Symmetry breaking in indented elastic cones

TL;DR

This paper analyzes the energy scaling and symmetry breaking in indented elastic cones, revealing three deformation regimes and proving that large indentations lead to non-radially symmetric minimizers.

Contribution

It identifies the energy regimes in an elastic cone model and rigorously proves symmetry breaking for large indentations.

Findings

Three deformation regimes identified with increasing indentation

Logarithmic singularity dominates at small indentation

Large indentations cause symmetry breaking in minimizers

Abstract

Motivated by simulations of carbon nanocones (see Jordan and Crespi, Phys.

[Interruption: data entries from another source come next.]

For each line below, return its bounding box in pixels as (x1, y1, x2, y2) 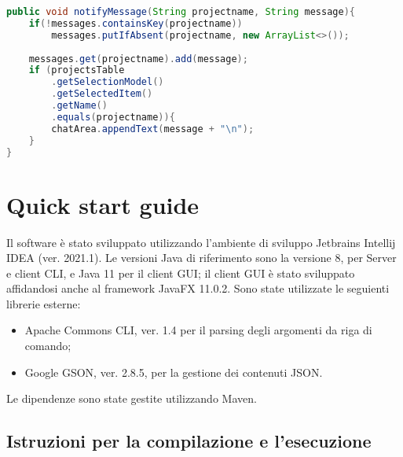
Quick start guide (6, 188, 200, 220)
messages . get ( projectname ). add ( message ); (28, 53, 248, 64)
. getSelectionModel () (51, 76, 164, 88)
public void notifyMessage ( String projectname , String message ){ (6, 6, 355, 17)
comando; (24, 337, 71, 354)
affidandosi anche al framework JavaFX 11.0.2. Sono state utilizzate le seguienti (6, 280, 390, 297)
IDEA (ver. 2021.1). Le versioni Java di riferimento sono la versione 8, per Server (6, 249, 397, 266)
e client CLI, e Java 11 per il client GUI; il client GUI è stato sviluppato (6, 264, 355, 281)
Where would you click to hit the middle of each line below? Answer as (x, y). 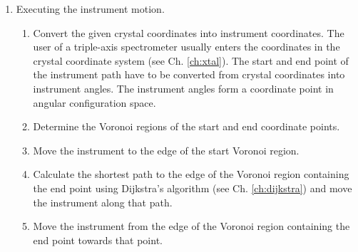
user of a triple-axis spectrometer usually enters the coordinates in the (186, 47)
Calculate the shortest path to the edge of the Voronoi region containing (191, 174)
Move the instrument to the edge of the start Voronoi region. (166, 150)
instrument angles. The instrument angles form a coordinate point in (183, 88)
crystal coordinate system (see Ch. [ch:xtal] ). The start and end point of (191, 60)
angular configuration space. (94, 102)
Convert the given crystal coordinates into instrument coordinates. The (189, 32)
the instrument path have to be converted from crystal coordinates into (189, 74)
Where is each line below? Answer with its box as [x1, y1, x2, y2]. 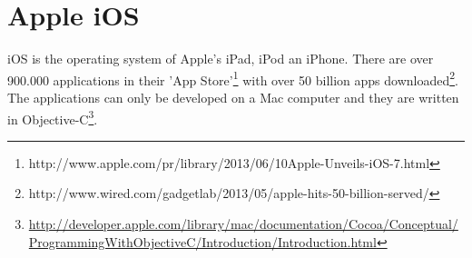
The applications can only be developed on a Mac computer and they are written [7, 87, 459, 106]
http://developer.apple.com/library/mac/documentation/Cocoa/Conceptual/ [28, 214, 458, 233]
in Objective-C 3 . [7, 106, 98, 128]
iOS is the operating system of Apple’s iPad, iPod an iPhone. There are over [7, 49, 434, 68]
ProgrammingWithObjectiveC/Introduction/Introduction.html [28, 232, 377, 251]
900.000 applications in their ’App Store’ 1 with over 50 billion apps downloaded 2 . [7, 67, 458, 89]
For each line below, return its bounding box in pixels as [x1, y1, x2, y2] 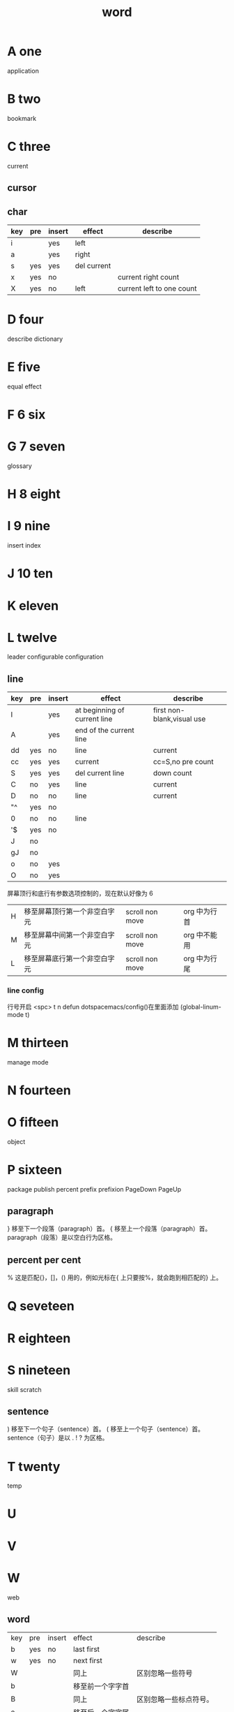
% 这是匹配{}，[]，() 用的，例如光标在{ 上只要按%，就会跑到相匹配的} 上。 [7, 1273, 223, 1282]
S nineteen [7, 1362, 71, 1378]
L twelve [7, 629, 58, 645]
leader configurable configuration [7, 652, 104, 661]
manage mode [7, 1058, 49, 1066]
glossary [7, 462, 33, 470]
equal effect [7, 382, 42, 390]
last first [72, 1644, 100, 1654]
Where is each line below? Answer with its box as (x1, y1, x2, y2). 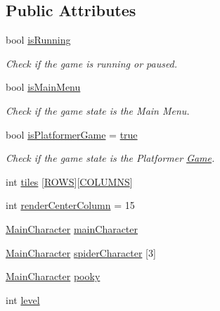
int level (6, 292, 40, 307)
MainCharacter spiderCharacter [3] (6, 245, 156, 260)
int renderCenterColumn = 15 (6, 198, 135, 212)
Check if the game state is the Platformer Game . (6, 151, 215, 165)
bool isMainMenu (6, 80, 81, 94)
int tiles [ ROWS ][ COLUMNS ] (6, 174, 133, 189)
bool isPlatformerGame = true (6, 127, 138, 141)
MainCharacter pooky (6, 269, 101, 284)
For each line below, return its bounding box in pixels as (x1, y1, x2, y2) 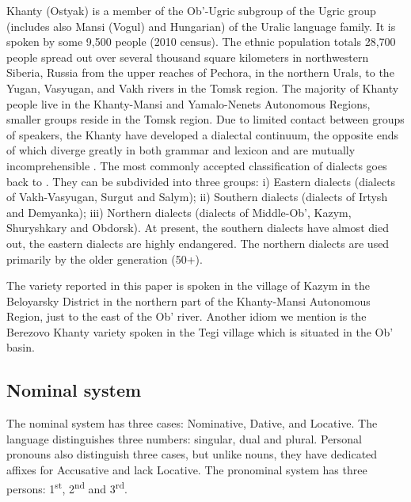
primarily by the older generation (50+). (6, 250, 203, 267)
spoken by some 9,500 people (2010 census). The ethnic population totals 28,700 (6, 33, 396, 50)
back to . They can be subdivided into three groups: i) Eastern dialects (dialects (6, 173, 396, 189)
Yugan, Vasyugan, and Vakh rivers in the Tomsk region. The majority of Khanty (6, 79, 399, 96)
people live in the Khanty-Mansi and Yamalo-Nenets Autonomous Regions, (6, 95, 371, 112)
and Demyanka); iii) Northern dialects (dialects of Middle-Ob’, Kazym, (6, 203, 352, 220)
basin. (6, 339, 35, 356)
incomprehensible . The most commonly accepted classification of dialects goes (6, 157, 387, 173)
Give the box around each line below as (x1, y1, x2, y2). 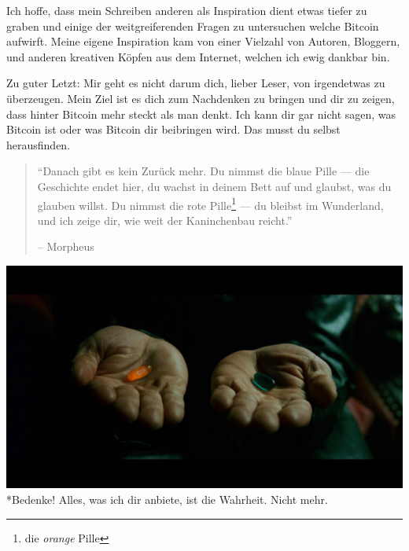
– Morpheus (37, 238, 94, 255)
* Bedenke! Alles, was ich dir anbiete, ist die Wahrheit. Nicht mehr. (6, 491, 328, 508)
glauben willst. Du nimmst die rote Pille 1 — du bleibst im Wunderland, (37, 194, 384, 213)
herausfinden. (6, 136, 71, 152)
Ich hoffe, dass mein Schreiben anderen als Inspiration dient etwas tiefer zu (6, 2, 367, 18)
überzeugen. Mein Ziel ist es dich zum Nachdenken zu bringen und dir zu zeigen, (6, 90, 395, 106)
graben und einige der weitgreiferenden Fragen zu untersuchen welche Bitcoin (6, 17, 379, 34)
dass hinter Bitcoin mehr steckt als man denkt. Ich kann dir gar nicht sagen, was (6, 105, 396, 122)
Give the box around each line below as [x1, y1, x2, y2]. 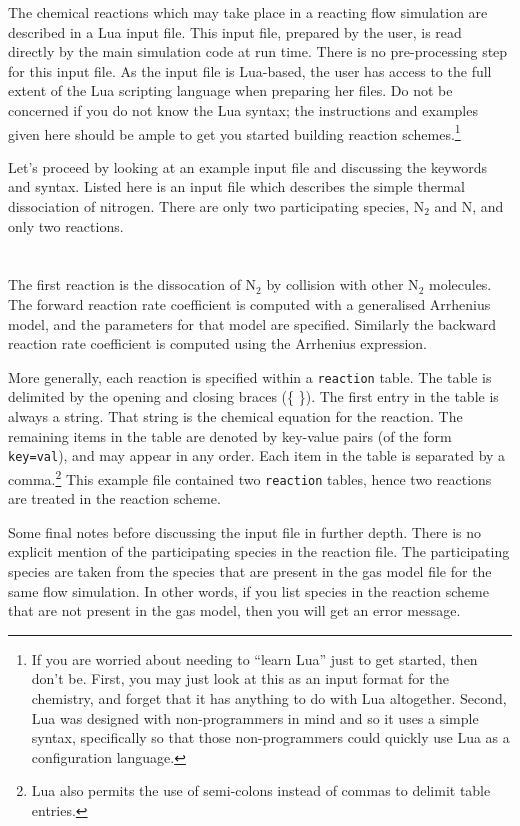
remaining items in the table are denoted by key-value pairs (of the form [8, 425, 452, 446]
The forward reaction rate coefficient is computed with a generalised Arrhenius [8, 293, 491, 314]
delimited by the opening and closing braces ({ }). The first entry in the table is [8, 386, 499, 407]
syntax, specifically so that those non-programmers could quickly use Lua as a [31, 727, 510, 748]
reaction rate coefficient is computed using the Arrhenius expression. [8, 333, 428, 354]
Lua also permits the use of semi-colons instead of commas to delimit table [31, 780, 491, 801]
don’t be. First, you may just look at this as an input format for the [31, 668, 449, 689]
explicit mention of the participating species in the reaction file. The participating [8, 541, 510, 562]
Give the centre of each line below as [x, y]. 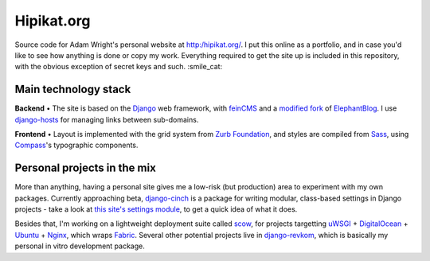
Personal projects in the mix [86, 168]
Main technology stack [73, 90]
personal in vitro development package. [80, 246]
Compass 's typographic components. [76, 145]
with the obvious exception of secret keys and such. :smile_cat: [119, 67]
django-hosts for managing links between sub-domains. [107, 119]
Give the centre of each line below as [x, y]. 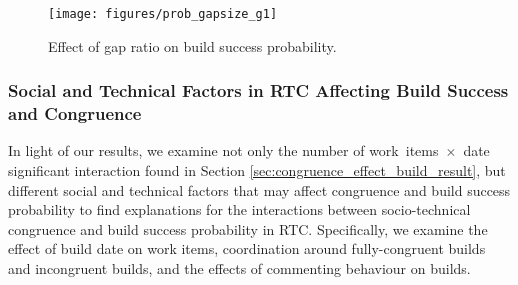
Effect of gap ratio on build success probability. [192, 45]
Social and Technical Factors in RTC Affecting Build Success [258, 90]
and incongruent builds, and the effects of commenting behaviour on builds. [239, 267]
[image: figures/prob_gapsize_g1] [163, 14]
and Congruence [75, 113]
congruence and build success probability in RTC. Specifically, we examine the [248, 228]
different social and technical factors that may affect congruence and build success [259, 189]
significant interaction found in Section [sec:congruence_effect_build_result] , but [257, 169]
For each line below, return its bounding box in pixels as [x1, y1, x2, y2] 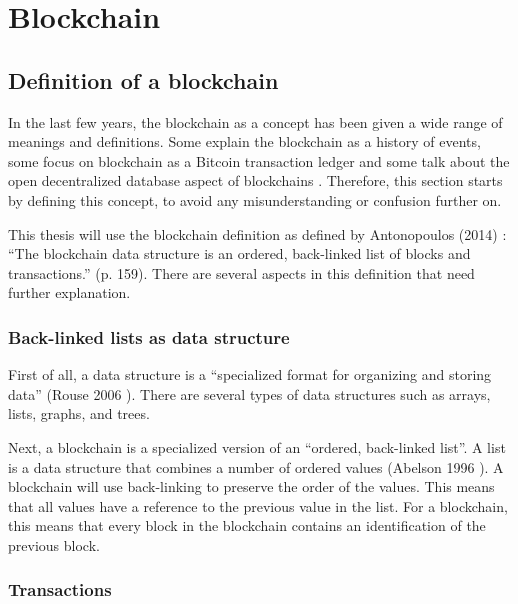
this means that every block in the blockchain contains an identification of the [8, 515, 486, 536]
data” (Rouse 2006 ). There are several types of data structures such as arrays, [8, 383, 491, 404]
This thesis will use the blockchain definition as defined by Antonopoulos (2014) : [8, 223, 507, 244]
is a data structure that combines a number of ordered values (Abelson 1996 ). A [8, 456, 504, 477]
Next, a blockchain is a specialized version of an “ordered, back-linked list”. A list [8, 436, 506, 457]
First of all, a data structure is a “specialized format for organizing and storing [8, 364, 492, 385]
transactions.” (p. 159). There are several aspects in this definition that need [8, 262, 475, 283]
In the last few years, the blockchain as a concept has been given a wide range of [8, 111, 503, 132]
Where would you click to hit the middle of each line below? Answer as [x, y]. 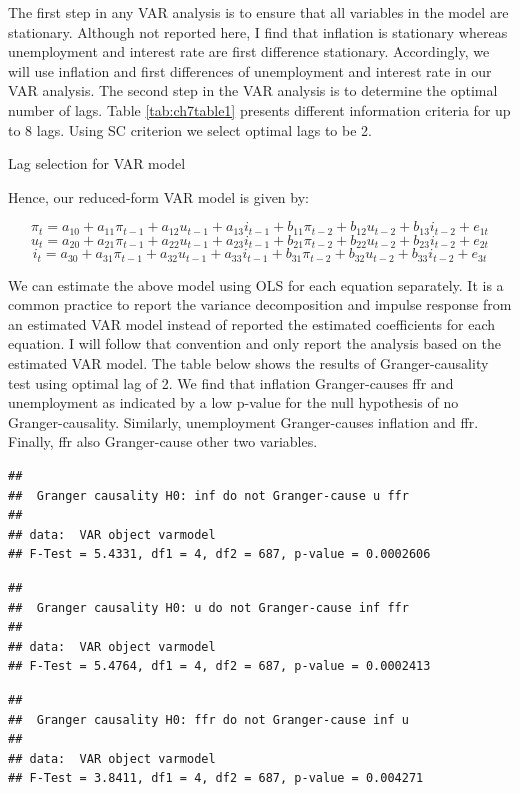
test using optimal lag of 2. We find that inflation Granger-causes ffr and [231, 382]
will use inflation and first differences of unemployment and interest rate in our [250, 70]
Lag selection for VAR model [97, 163]
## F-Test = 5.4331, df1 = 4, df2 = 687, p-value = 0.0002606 [219, 554]
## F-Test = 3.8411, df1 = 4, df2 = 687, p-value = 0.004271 [216, 778]
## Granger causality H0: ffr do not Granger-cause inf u [208, 719]
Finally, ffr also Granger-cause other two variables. [163, 441]
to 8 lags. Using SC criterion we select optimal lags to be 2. [190, 129]
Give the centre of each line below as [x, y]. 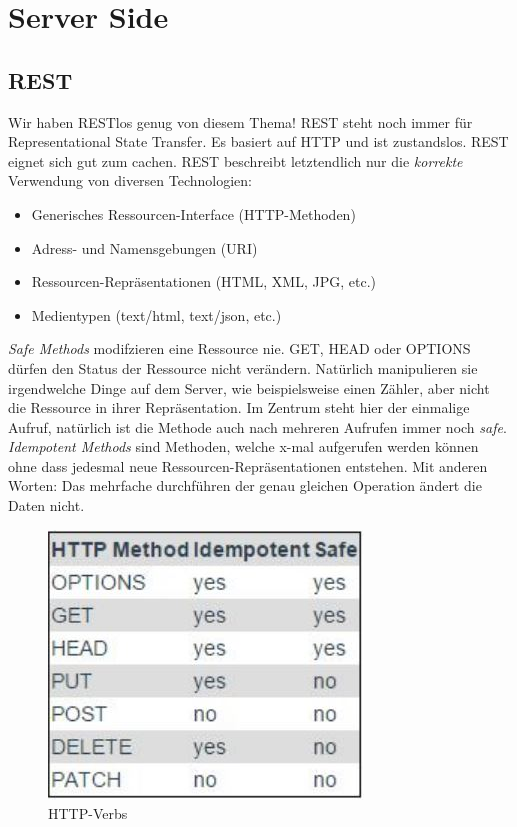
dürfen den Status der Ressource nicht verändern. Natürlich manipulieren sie [243, 367]
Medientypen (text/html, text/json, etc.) [156, 314]
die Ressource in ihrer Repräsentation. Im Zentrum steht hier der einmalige [239, 407]
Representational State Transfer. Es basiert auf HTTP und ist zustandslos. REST [258, 141]
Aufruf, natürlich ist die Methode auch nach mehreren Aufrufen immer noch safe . [257, 426]
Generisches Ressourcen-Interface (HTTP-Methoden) [193, 213]
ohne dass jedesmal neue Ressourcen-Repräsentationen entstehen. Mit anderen [248, 465]
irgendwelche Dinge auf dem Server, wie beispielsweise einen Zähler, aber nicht [249, 387]
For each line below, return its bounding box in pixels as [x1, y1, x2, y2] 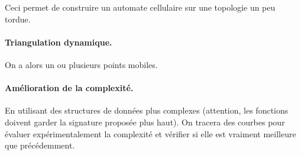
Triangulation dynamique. [5, 35, 112, 48]
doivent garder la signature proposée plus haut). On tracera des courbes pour [5, 115, 285, 128]
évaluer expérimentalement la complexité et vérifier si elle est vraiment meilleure [5, 127, 296, 140]
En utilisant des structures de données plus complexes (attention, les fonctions [5, 104, 289, 117]
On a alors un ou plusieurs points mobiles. [5, 58, 158, 70]
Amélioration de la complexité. [5, 82, 134, 94]
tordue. [5, 12, 31, 25]
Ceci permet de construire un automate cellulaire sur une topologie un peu [5, 1, 276, 13]
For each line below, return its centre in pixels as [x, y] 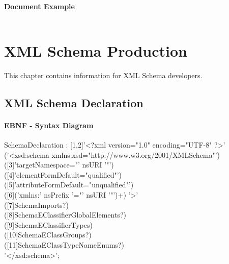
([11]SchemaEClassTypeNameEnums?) [64, 245]
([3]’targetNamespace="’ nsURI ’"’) [59, 165]
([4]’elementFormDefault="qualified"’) [63, 174]
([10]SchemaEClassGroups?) [48, 235]
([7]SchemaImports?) [36, 205]
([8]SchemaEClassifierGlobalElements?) [65, 215]
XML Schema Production [96, 50]
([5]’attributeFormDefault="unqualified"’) [69, 185]
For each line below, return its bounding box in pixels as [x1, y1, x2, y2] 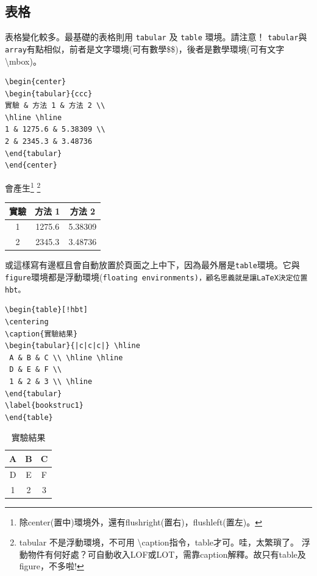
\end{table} [5, 413, 53, 422]
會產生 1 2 [5, 179, 41, 194]
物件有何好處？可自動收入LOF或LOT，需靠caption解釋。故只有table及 [27, 547, 306, 560]
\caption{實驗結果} [5, 329, 78, 338]
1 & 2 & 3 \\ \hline [9, 377, 93, 386]
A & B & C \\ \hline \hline [9, 353, 123, 362]
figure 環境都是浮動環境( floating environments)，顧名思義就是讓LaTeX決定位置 [5, 271, 308, 283]
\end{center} [5, 161, 57, 170]
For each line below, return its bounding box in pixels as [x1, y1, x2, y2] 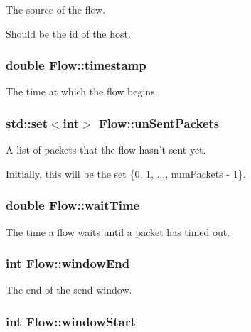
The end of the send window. [6, 282, 132, 297]
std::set [6, 114, 48, 132]
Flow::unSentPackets [98, 114, 220, 132]
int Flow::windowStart [6, 312, 136, 330]
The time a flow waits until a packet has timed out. [6, 224, 230, 239]
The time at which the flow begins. [6, 84, 158, 99]
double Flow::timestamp [6, 56, 146, 74]
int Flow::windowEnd [6, 255, 130, 272]
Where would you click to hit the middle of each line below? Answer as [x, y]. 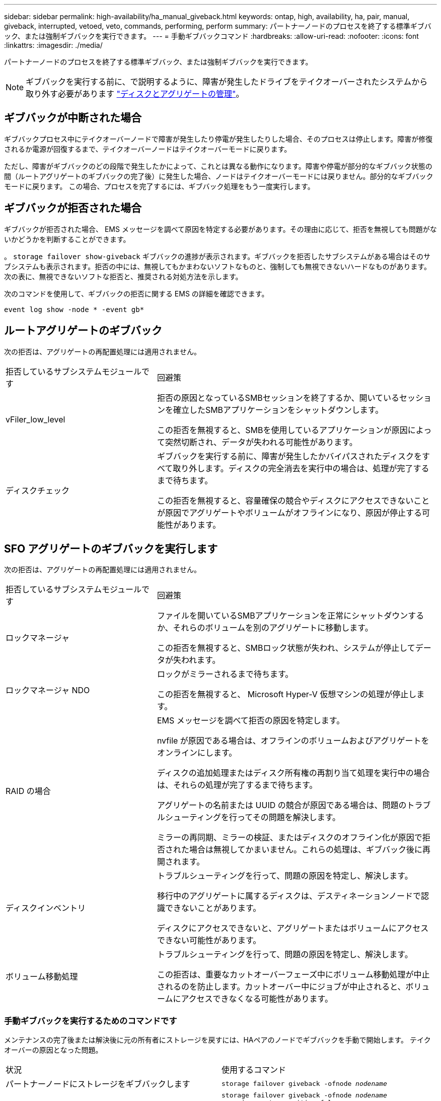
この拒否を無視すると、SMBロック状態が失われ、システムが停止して [286, 648]
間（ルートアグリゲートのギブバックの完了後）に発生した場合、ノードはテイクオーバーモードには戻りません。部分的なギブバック [219, 176]
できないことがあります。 [213, 908]
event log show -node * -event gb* [74, 309]
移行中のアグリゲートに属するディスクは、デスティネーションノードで [289, 896]
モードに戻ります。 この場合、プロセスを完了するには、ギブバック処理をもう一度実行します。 [159, 186]
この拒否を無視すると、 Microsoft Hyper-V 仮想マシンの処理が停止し [287, 694]
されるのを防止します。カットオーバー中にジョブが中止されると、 [281, 987]
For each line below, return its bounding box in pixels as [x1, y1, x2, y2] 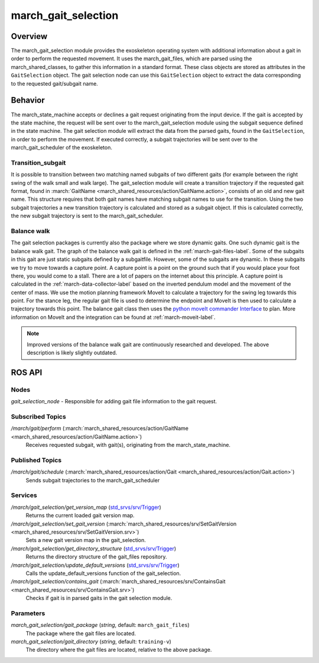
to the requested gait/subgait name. [11, 80, 99, 87]
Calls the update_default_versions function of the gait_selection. [25, 570, 181, 577]
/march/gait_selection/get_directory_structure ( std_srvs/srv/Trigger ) [11, 545, 177, 552]
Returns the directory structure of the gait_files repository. [25, 553, 167, 560]
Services [11, 491, 38, 499]
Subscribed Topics [11, 412, 66, 420]
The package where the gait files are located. [25, 629, 136, 637]
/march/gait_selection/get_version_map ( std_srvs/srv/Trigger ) [11, 504, 162, 511]

Rev. Lett., 2004), we consider a variational plate model for an elastic cone under compression in the direction of the cone symmetry axis. Assuming radial symmetry, and modeling the compression by suitable Dirichlet boundary conditions at the center and the boundary of the sheet, we identify the energy scaling law in the von-K\'arm\'an plate model. Specifically, we find that three different regimes arise with increasing indentation $\delta$: initially the energetic cost of the logarithmic singularity dominates, then there is a linear response corresponding to a moderate deformation close to the boundary of the cone, and for larger $\delta$ a localized inversion takes place in the central region. Then we show that for large enough indentations minimizers of the elastic energy cannot be radially symmetric. We do so by an explicit construction that achieves lower elastic energy than the minimum amount possible for radially symmetric deformations.